A “Home for Sale” sign is displayed on August 30, 2023 in Los Angeles, California.
Mario Tama | Getty Images
After rising steadily since January, housing prices may now be falling again.
The latest reading on home prices shows they reached an all-time high in July, rising 2.3% from the same month last year, according to Black Knight. This is a larger annual gain than the roughly 1% recorded in June, and the year-over-year comparison to August is likely to be larger because prices began falling sharply last August.
But prices declined from month to month, according to Black Knight. While they are still making gains, which they typically do at this time of year, gains have fallen to below their 25-year average. This is after significantly exceeding its historical averages from February to June. It’s a sign that a price slowdown may be underway again.
“In addition to monthly gains slowing below long-term averages, Black Knight’s interest rate lock and sales transaction data also indicate lower average purchase prices and seasonally adjusted price per square foot among recent sales,” said Andy Walden, vice president of institutional research at Black Knight. Black knight. “All these factors combined underscore the need to focus on seasonally adjusted monthly movements rather than simply relying on the traditional annual house price growth rate.”
Beyond the cooldown: Mortgage rates. They rose sharply last summer and fall, sending prices down. Then prices fell through most of the winter and a bit of the spring, sending home prices rising again. Now interest rates are back above 7% again, hitting 20-year highs in August.
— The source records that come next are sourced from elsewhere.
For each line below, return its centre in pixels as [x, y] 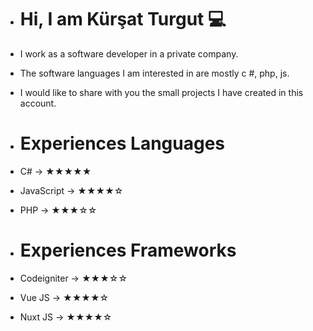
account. [38, 103]
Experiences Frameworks [128, 250]
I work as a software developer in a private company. [129, 53]
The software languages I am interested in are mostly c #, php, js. [154, 73]
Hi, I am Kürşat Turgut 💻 [123, 19]
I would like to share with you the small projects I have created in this [161, 92]
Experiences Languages [122, 143]
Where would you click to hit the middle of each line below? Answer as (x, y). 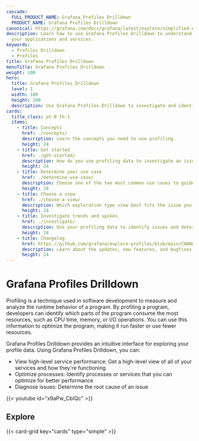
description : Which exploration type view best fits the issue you (107, 205)
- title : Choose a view (46, 194)
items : (20, 122)
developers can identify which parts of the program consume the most (92, 313)
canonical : (20, 28)
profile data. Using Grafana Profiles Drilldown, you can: (73, 350)
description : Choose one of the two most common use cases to (100, 183)
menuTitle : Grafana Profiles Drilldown (55, 67)
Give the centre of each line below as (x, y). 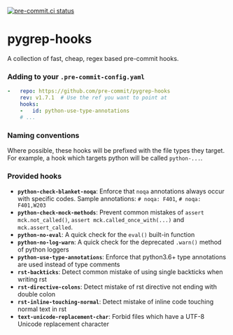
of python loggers (43, 249)
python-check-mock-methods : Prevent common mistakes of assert (111, 212)
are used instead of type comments (69, 265)
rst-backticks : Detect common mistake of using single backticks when (120, 272)
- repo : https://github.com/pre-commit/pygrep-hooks (89, 91)
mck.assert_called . (45, 227)
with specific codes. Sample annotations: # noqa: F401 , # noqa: (109, 199)
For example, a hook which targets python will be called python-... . (105, 158)
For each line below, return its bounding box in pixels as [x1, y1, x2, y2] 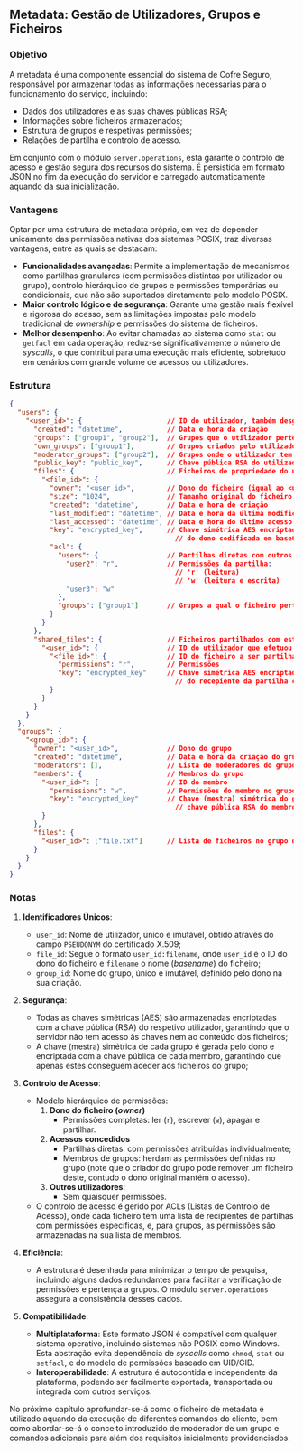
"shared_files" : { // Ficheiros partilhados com [32, 634, 280, 644]
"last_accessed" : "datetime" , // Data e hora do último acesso [49, 517, 293, 527]
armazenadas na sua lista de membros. [35, 1230, 182, 1241]
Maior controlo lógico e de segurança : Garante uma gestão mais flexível [22, 298, 294, 310]
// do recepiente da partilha [174, 677, 289, 686]
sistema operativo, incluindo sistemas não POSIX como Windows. [35, 1338, 280, 1349]
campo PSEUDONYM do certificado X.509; [35, 939, 182, 950]
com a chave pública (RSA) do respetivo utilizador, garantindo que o [35, 1022, 289, 1033]
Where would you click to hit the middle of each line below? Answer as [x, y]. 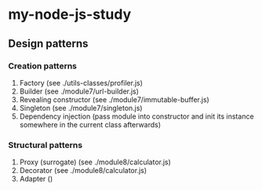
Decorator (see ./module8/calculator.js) [83, 171]
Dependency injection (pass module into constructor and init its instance [136, 116]
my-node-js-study [70, 15]
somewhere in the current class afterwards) [90, 124]
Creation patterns [42, 66]
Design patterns [48, 44]
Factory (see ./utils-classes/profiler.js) [81, 83]
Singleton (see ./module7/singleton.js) [81, 108]
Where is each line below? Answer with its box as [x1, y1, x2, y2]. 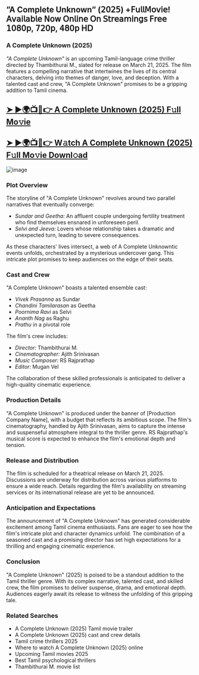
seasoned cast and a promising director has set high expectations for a [6, 537, 181, 544]
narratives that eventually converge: [6, 201, 95, 208]
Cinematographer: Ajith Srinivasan [14, 350, 99, 357]
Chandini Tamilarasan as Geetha [14, 302, 96, 309]
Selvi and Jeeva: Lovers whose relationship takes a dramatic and [14, 225, 175, 232]
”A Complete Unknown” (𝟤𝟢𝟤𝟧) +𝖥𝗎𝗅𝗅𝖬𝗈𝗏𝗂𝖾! [6, 5, 171, 15]
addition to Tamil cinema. [6, 87, 68, 94]
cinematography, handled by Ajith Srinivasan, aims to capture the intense [6, 422, 186, 429]
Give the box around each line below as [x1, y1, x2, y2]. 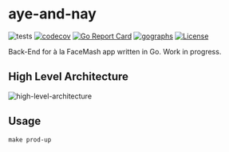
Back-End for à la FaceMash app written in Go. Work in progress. [8, 46, 222, 56]
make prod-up [8, 135, 52, 144]
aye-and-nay [8, 5, 97, 23]
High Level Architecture [8, 70, 129, 84]
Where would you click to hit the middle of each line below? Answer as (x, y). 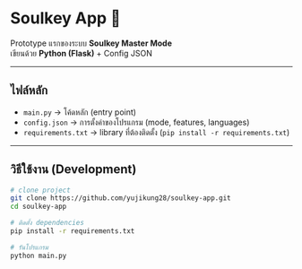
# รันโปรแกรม (29, 247)
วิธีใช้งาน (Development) (73, 169)
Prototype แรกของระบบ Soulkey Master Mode (91, 43)
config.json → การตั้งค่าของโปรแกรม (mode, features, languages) (136, 122)
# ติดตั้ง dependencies (47, 223)
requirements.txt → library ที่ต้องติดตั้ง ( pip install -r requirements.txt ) (156, 132)
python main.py (39, 256)
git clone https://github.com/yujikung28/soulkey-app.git (121, 198)
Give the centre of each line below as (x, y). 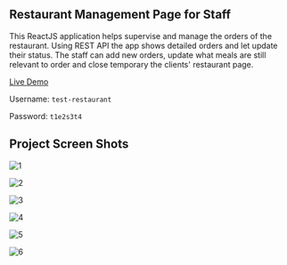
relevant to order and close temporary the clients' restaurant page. (131, 64)
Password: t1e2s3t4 (46, 116)
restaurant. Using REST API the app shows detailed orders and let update (143, 45)
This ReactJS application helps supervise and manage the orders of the (141, 36)
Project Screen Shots (69, 145)
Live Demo (29, 81)
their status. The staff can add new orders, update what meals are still (138, 55)
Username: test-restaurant (61, 99)
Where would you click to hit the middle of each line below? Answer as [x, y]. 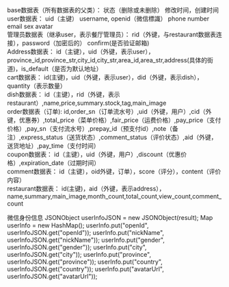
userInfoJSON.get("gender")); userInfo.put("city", [77, 247]
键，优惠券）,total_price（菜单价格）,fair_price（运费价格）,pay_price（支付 [114, 120]
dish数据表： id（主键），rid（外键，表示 [64, 94]
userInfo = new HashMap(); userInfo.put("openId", [78, 225]
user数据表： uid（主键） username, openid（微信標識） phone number [108, 18]
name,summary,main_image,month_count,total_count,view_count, [100, 196]
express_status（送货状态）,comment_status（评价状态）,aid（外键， [119, 137]
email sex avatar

Additionally, new listings spiked from July to August, which is unusual for that time of year. Some sellers may try to take advantage of these historically high prices. However, active inventory is about 48% below levels seen from 2017 to 2019.
“While the rise in new listings is good news for home shoppers, inventory remains persistently low, even with record-high mortgage rates holding back demand,” said Danielle Hale, chief economist at Realtor.com.
Lower prices may come as some relief to buyers, but it is not likely enough.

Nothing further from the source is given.